Yoga for pregnancy, also known as prenatal yoga, is a special form that focuses on pregnant women and their betterment. Pregnancy Yoga exercises include asanas which provide support to expecting mothers, allowing them to grow physically and mentally. It is essential for pregnant women to practise safe Yoga for pregnancy to keep themselves active, fit, and healthy. Certain Yoga poses during pregnancy can battle health issues such as gestational diabetes, high blood pressure, muscle aches, headaches, and even heartburn.

When women engage in safe Yoga for pregnancy, they are keeping their bodies active and working towards healthier living. There are several benefits for Yoga during pregnancy. Some of these benefits include less anxiety, more mobility and flexibility, a decrease in lower back pain, nausea, and even breathlessness. In addition, special asanas of Yoga for pregnant lady for normal delivery can also aid women to give normal birth instead of a caesarean birth.

Why Yoga for Pregnancy?

Yoga for Pregnancy will also ensure that your body is aligned correctly and that you are doing suitable Yoga poses during pregnancy. Here are some key aspects of yoga for pregnancy:

  • Physical Benefits: Yoga for pregnant women helps improve flexibility, strength, and patience. It focuses on gentle stretches, modified poses, and movements that support the changing body during pregnancy. Yoga poses help relieve common pregnancy discomforts, such as back pain, swelling, and tightness. The practice also promotes better circulation, digestion, and balance.
  • Pelvic Floor Awareness: Pregnancy yoga emphasises the awareness and strengthening of the pelvic floor muscles. These muscles are vital during pregnancy, labour, and postpartum recovery. Yoga exercises, such as Kegels and specific pelvic floor exercises, help maintain the integrity and strength of the pelvic floor.
  • Breathwork and Relaxation: Prenatal yoga includes breathing techniques that aid in relaxation, stress reduction, and better oxygenation for both mother and baby. Deep breathing exercises, such as belly breathing and alternate nostril breathing, can help calm the mind, promote relaxation, and prepare for childbirth.
  • Bonding and Connection: Prenatal yoga allows expectant mothers to connect with their bodies, their growing baby, and the pregnancy experience. It creates a nurturing and supportive environment for women to embrace their changing bodies and cultivate a sense of love and acceptance for themselves and their babies.
  • Preparation for Labor and Birth: Prenatal yoga equips women with tools and techniques to manage pain and discomfort during labour. Breathing techniques, relaxation exercises, and specific labour-preparation pose help build physical and mental stamina, enhance pelvic flexibility, and foster a positive mindset for childbirth.
  • Community and Support: Prenatal yoga classes offer a supportive community where expectant mothers can connect with others going through similar experiences. It provides a space to share concerns, ask questions, and build friendships with fellow moms-to-be.

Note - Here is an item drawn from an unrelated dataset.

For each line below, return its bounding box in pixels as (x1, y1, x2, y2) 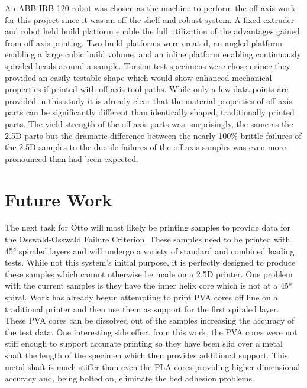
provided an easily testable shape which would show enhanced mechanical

Prenatal Yoga is a highly delicate and complex practice which should only be done under the guidance of certified instructors and trainers. Your instructor will analyse your situation, take your health concerns into account, and modify poses for you. Furthermore, you should consult your doctor before engaging in Yoga asanas for pregnancy. Finally, know if Yoga is safe for you and your baby.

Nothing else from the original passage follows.